:: Assigned task ::
Find "Soli-Konzert für Tiere 7. Oktober 2025" and "NÄCHSTER BEITRAG" in the records below. Copy the lines holding them and every line between, exactly, and no others.

-- Available data follows --

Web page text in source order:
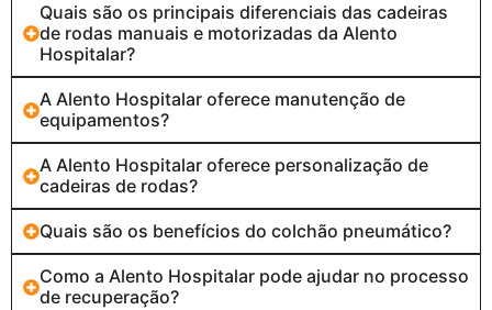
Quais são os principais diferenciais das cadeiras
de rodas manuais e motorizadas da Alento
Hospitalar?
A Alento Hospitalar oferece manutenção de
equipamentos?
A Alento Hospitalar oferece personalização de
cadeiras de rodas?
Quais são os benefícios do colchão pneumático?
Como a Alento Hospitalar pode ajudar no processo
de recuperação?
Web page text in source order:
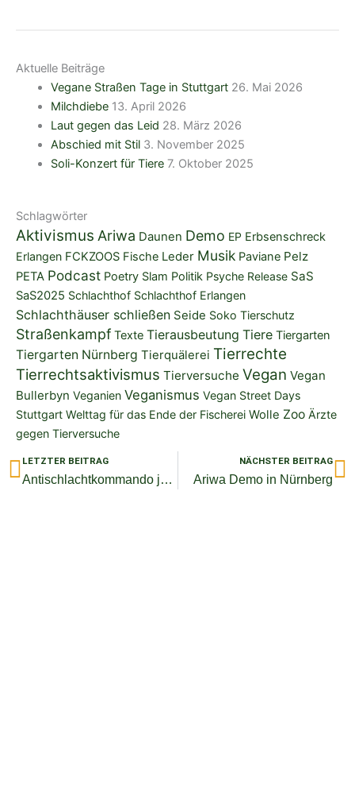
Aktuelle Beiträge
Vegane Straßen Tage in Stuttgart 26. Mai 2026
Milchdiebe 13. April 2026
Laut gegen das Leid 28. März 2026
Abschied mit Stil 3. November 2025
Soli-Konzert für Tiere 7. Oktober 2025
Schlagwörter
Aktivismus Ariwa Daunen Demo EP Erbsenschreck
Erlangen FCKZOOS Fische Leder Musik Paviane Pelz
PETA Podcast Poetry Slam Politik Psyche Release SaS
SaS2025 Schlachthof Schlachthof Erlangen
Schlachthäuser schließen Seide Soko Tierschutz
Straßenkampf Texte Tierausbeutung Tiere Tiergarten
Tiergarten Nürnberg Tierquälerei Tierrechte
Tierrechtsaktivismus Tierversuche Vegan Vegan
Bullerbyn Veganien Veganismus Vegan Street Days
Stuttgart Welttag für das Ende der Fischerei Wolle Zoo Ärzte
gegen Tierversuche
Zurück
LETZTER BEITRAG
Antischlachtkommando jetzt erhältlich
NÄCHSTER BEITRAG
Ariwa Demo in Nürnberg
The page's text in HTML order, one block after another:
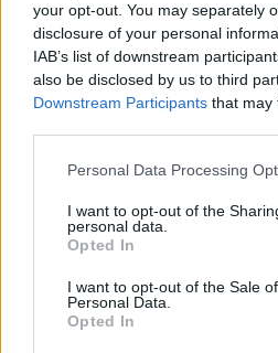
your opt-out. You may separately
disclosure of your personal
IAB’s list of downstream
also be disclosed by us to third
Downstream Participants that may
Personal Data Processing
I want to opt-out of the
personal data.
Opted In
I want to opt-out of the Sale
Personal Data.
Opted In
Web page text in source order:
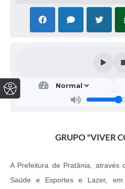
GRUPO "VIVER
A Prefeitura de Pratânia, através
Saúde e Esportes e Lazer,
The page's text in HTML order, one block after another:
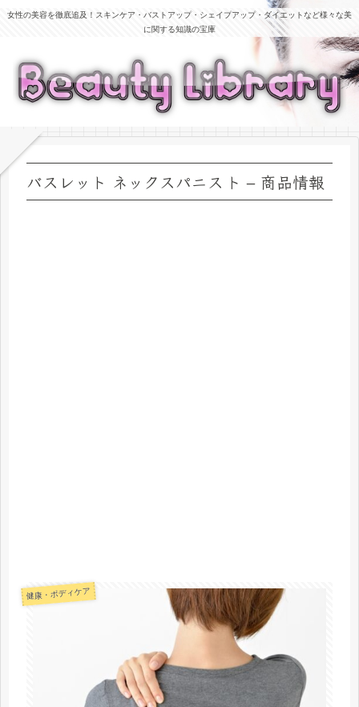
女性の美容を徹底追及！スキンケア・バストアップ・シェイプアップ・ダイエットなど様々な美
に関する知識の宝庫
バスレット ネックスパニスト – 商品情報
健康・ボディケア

-- Available data concluded --

:: Task output ::
Soli-Konzert für Tiere 7. Oktober 2025
Schlagwörter
Aktivismus Ariwa Daunen Demo EP Erbsenschreck
Erlangen FCKZOOS Fische Leder Musik Paviane Pelz
PETA Podcast Poetry Slam Politik Psyche Release SaS
SaS2025 Schlachthof Schlachthof Erlangen
Schlachthäuser schließen Seide Soko Tierschutz
Straßenkampf Texte Tierausbeutung Tiere Tiergarten
Tiergarten Nürnberg Tierquälerei Tierrechte
Tierrechtsaktivismus Tierversuche Vegan Vegan
Bullerbyn Veganien Veganismus Vegan Street Days
Stuttgart Welttag für das Ende der Fischerei Wolle Zoo Ärzte
gegen Tierversuche
Zurück
LETZTER BEITRAG
Antischlachtkommando jetzt erhältlich
NÄCHSTER BEITRAG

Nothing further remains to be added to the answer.